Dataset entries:

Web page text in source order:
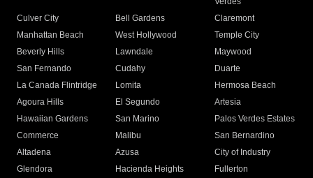
Culver City
Bell Gardens
Claremont
Manhattan Beach
West Hollywood
Temple City
Beverly Hills
Lawndale
Maywood
San Fernando
Cudahy
Duarte
La Canada Flintridge
Lomita
Hermosa Beach
Agoura Hills
El Segundo
Artesia
Hawaiian Gardens
San Marino
Palos Verdes Estates
Commerce
Malibu
San Bernardino
Altadena
Azusa
City of Industry
Glendora
Hacienda Heights
Fullerton
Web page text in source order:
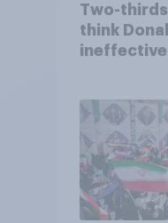
Two-
think
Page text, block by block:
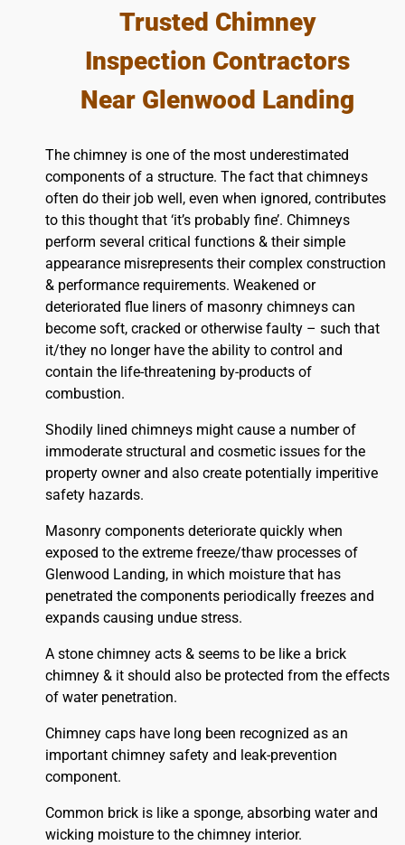
Trusted Chimney
Inspection Contractors
Near Glenwood Landing
The chimney is one of the most underestimated
components of a structure. The fact that chimneys
often do their job well, even when ignored, contributes
to this thought that ‘it’s probably fine’. Chimneys
perform several critical functions & their simple
appearance misrepresents their complex construction
& performance requirements. Weakened or
deteriorated flue liners of masonry chimneys can
become soft, cracked or otherwise faulty – such that
it/they no longer have the ability to control and
contain the life-threatening by-products of
combustion.
Shodily lined chimneys might cause a number of
immoderate structural and cosmetic issues for the
property owner and also create potentially imperitive
safety hazards.
Masonry components deteriorate quickly when
exposed to the extreme freeze/thaw processes of
Glenwood Landing, in which moisture that has
penetrated the components periodically freezes and
expands causing undue stress.
A stone chimney acts & seems to be like a brick
chimney & it should also be protected from the effects
of water penetration.
Chimney caps have long been recognized as an
important chimney safety and leak-prevention
component.
Common brick is like a sponge, absorbing water and
wicking moisture to the chimney interior.
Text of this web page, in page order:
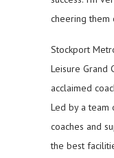
cheering them
Stockport
Leisure Grand
acclaimed
Led by a team
coaches and
the best
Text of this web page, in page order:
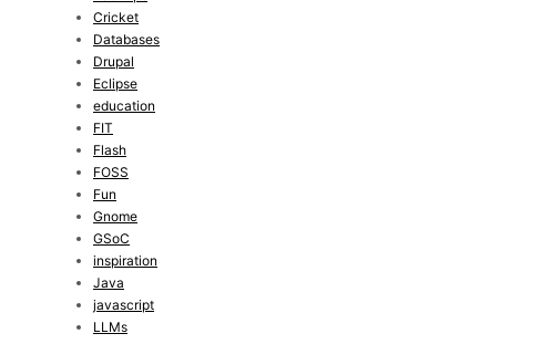
Cricket
Databases
Drupal
Eclipse
education
FIT
Flash
FOSS
Fun
Gnome
GSoC
inspiration
Java
javascript
LLMs
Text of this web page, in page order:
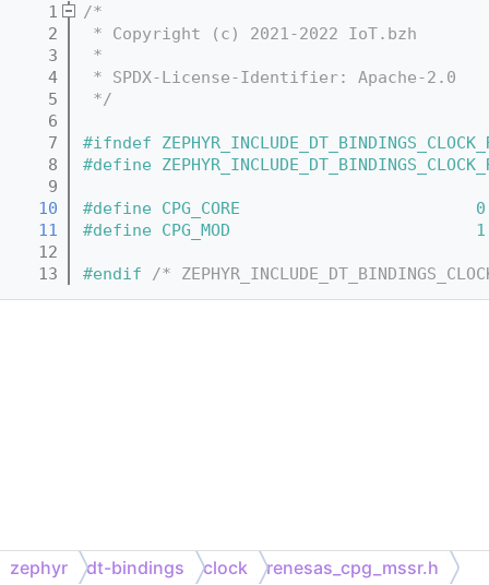
    1
/*
    2
* Copyright (c) 2021-2022 IoT.bzh
    3
*
    4
* SPDX-License-Identifier: Apache-2.0
    5
*/
    6
    7
#ifndef
    8
#define
    9
   10
#define CPG_CORE
   11
#define CPG_MOD
   12
   13
#endif /*
zephyr dt-bindings clock renesas_cpg_mssr.h
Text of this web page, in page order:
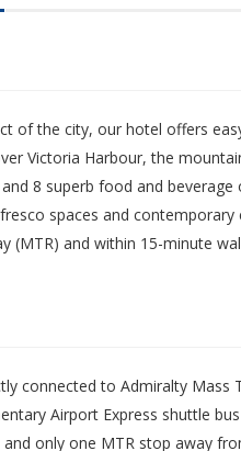
of the city, our hotel offers
Victoria Harbour, the
8 superb food and
spaces and
and within 15-minute
connected to Admiralty
Airport Express shuttle
only one MTR stop away
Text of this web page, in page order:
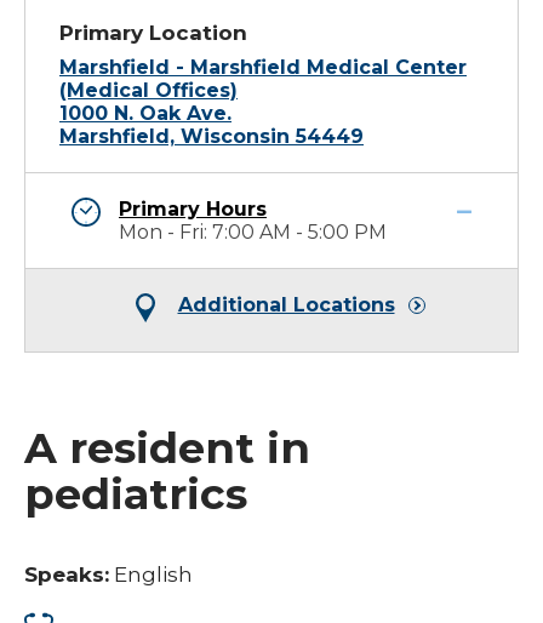
Primary Location
Marshfield - Marshfield Medical Center
(Medical Offices)
1000 N. Oak Ave.
Marshfield, Wisconsin 54449
Primary Hours
Mon - Fri: 7:00 AM - 5:00 PM
Additional Locations
A resident in
pediatrics
Speaks: English
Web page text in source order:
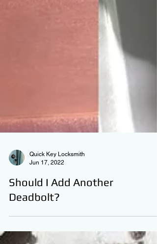
Jun 17, 2022
Should I Add Another
Deadbolt?
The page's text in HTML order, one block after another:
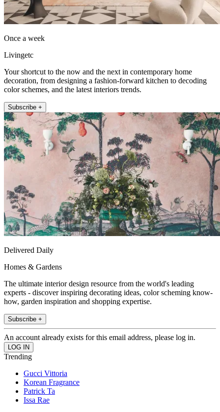
Once a week
Livingetc
Your shortcut to the now and the next in contemporary home
decoration, from designing a fashion-forward kitchen to decoding
color schemes, and the latest interiors trends.
Subscribe +
Delivered Daily
Homes & Gardens
The ultimate interior design resource from the world's leading
experts - discover inspiring decorating ideas, color scheming know-
how, garden inspiration and shopping expertise.
Subscribe +
An account already exists for this email address, please log in.
Trending
Gucci Vittoria
Korean Fragrance
Patrick Ta
Issa Rae
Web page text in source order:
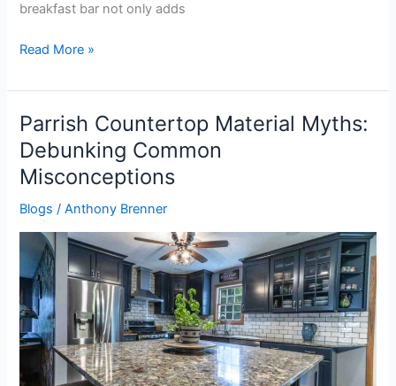
breakfast bar not only adds
Read More »
Parrish Countertop Material Myths:
Debunking Common
Misconceptions
Blogs /Anthony Brenner
Parrish
Countertop
Material
Myths:
Debunking
Misconceptions
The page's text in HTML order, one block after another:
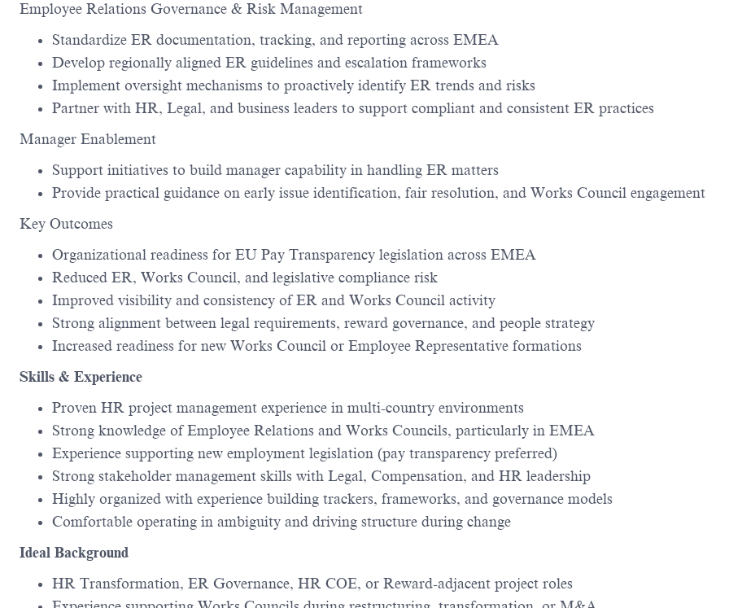
Employee Relations Governance & Risk Management
Standardize ER documentation, tracking, and reporting across EMEA
Develop regionally aligned ER guidelines and escalation frameworks
Implement oversight mechanisms to proactively identify ER trends and risks
Partner with HR, Legal, and business leaders to support compliant and consistent ER practices
Manager Enablement
Support initiatives to build manager capability in handling ER matters
Provide practical guidance on early issue identification, fair resolution, and Works Council engagement
Key Outcomes
Organizational readiness for EU Pay Transparency legislation across EMEA
Reduced ER, Works Council, and legislative compliance risk
Improved visibility and consistency of ER and Works Council activity
Strong alignment between legal requirements, reward governance, and people strategy
Increased readiness for new Works Council or Employee Representative formations
Skills & Experience
Proven HR project management experience in multi-country environments
Strong knowledge of Employee Relations and Works Councils, particularly in EMEA
Experience supporting new employment legislation (pay transparency preferred)
Strong stakeholder management skills with Legal, Compensation, and HR leadership
Highly organized with experience building trackers, frameworks, and governance models
Comfortable operating in ambiguity and driving structure during change
Ideal Background
HR Transformation, ER Governance, HR COE, or Reward-adjacent project roles

- [How to complete this task]: Copy out each line of the records above that includes "across".

- [Exercise output]:
Standardize ER documentation, tracking, and reporting across EMEA
Organizational readiness for EU Pay Transparency legislation across EMEA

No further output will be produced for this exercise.